What combo will give me the fastest internet speeds?


----------



## greenbrucelee (Apr 24, 2007)

well this a hard question because we dont know where in the world you are, this website is visited by people from all over the world.

comcast is a popular one in the US but comcast doesn't exist in the UK so we need to know where you are.


----------



## sobeit (Nov 11, 2007)

there is absolutely no way to answer this. basically it depend upon your location including the part of town you live in in regards to the isp. as far as router, it depends upon the layout of the home and what is in it. the modem depends upon who the isp is. I usually just use the modem the isp gives me and right now have a mid range netgear modem. that is all I need.


----------



## Corday (Mar 3, 2010)

For a home user it depends on your area.

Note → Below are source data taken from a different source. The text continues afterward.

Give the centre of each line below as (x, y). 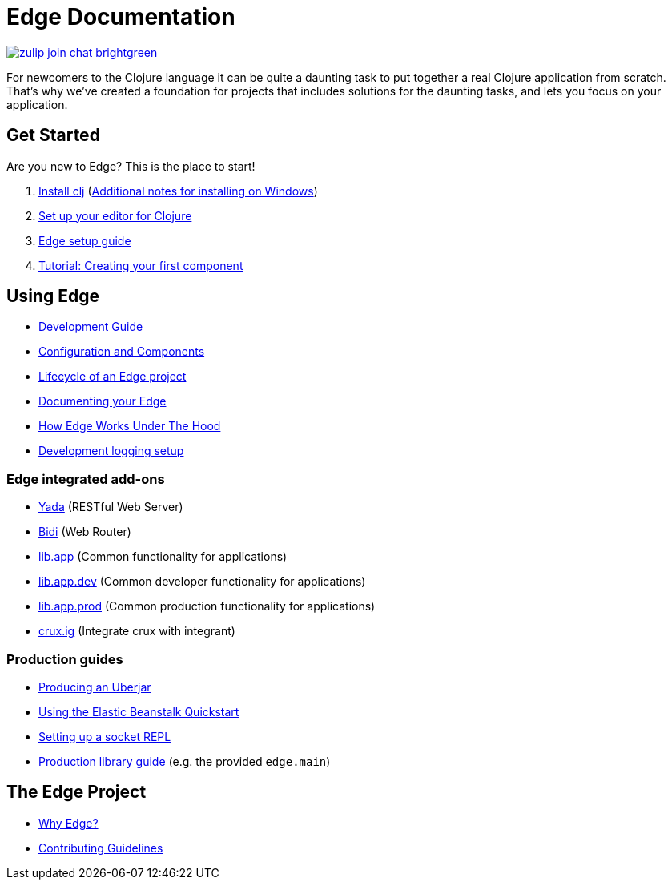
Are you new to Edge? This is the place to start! (131, 166)
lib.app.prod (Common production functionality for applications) (207, 606)
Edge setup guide (85, 240)
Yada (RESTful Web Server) (111, 507)
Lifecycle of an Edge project (113, 377)
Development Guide (91, 327)
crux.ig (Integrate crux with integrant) (137, 631)
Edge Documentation (121, 17)
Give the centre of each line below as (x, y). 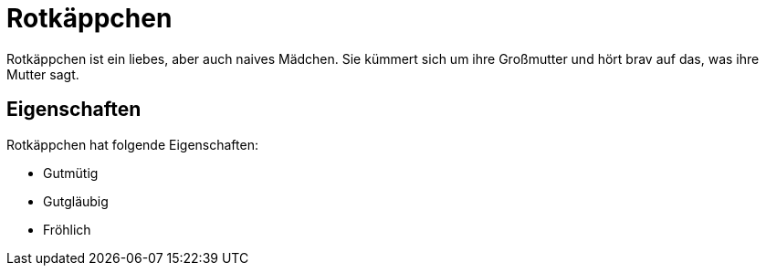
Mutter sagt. (43, 74)
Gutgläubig (76, 201)
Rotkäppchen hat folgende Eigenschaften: (132, 144)
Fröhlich (67, 229)
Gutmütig (71, 173)
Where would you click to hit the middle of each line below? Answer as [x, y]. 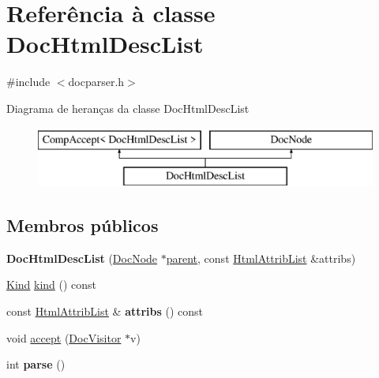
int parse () [36, 364]
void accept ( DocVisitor [64, 337]
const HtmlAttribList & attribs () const [105, 311]
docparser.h [96, 82]
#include [28, 82]
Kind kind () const [52, 284]
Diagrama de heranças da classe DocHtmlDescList [128, 108]
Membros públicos [83, 225]
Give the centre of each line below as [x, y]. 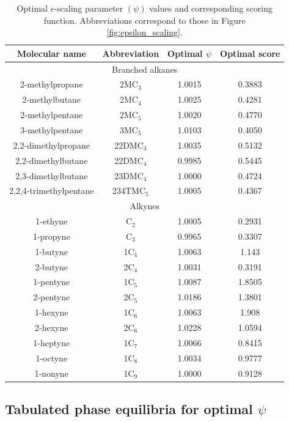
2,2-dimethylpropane [51, 145]
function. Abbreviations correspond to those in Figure [144, 20]
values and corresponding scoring [211, 8]
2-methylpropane [51, 84]
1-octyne [52, 357]
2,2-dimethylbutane [52, 160]
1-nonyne [51, 373]
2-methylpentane [52, 115]
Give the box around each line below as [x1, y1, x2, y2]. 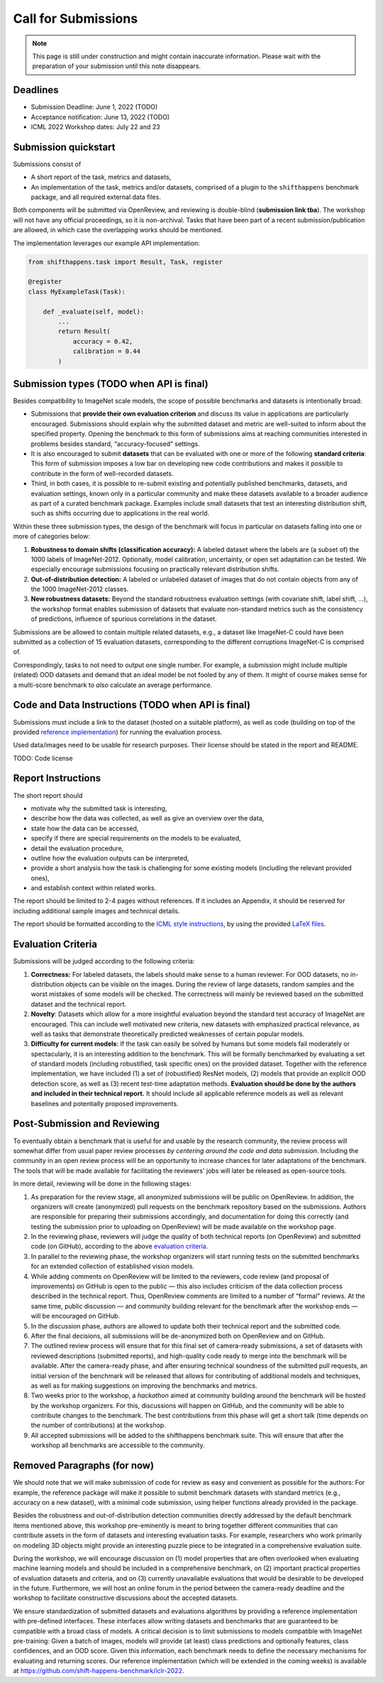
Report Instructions [13, 772, 101, 784]
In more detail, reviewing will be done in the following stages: [13, 1179, 191, 1188]
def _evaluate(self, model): [43, 308, 145, 315]
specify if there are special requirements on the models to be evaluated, [30, 834, 241, 843]
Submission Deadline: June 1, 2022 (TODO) [30, 103, 158, 112]
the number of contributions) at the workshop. [30, 1421, 166, 1429]
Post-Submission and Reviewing [13, 1118, 160, 1130]
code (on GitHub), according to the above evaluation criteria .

If you're really serious and wealthy then a T1 line or the fastest of them all, a DS3/T3 starting at over 3 Grand a month with prices rising with units and bandwidth. I'm only being half serious, however, I do know some folks share a T1 when only one of their units has internet capability. If you fix computers at home a T1 also makes sense.


----------



## Khaoz123 (Aug 1, 2013)

I live in Wisconsin US if it helps you guys


----------



## JimE (Apr 16, 2009)

That is meaningless.

Find out what ISP(s) are even available at your address. In general, most people only have a few options. You then simply pick the best out of what is available to you.


----------



## Khaoz123 (Aug 1, 2013)

Thanks for the help guys


----------